[Records from a data collection]
#####
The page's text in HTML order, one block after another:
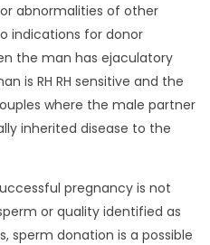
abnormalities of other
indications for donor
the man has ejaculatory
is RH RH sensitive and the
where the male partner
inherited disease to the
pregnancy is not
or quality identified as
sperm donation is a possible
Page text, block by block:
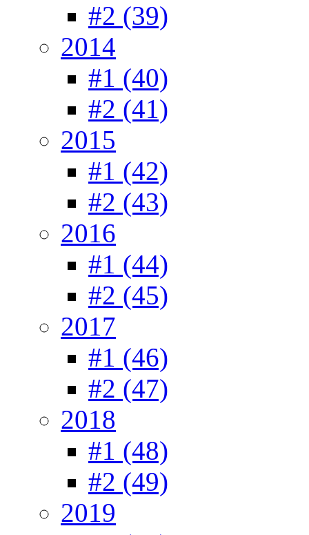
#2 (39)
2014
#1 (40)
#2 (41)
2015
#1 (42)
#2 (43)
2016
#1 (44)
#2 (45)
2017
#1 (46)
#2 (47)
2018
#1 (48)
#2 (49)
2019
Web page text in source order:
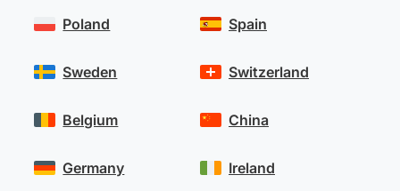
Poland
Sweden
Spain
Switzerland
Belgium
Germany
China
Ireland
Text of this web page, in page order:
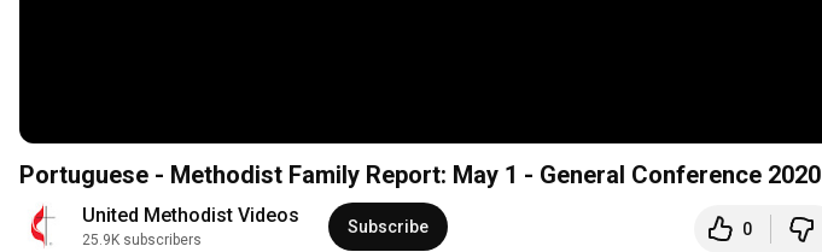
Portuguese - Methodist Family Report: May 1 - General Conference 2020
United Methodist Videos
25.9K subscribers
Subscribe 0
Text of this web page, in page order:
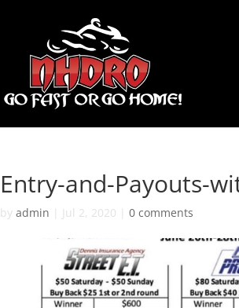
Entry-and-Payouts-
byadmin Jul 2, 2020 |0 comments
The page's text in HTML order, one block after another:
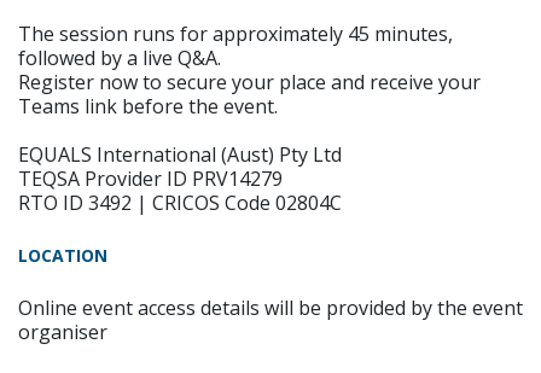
#####
• [Activity] Whatever pictures the entries contain, omit them, and write the rest out exactly.

• [Result of this exercise]
The page's text in HTML order, one block after another:
abnormalities of other
indications for donor
the man has ejaculatory
is RH RH sensitive and the
where the male partner
inherited disease to the
pregnancy is not
or quality identified as
sperm donation is a possible
Page text, block by block:
#2 (39)
2014
#1 (40)
#2 (41)
2015
#1 (42)
#2 (43)
2016
#1 (44)
#2 (45)
2017
#1 (46)
#2 (47)
2018
#1 (48)
#2 (49)
2019
Web page text in source order:
Poland
Sweden
Spain
Switzerland
Belgium
Germany
China
Ireland
Text of this web page, in page order:
Portuguese - Methodist Family Report: May 1 - General Conference 2020
United Methodist Videos
25.9K subscribers
Subscribe 0
Text of this web page, in page order:
Entry-and-Payouts-
byadmin Jul 2, 2020 |0 comments
The page's text in HTML order, one block after another:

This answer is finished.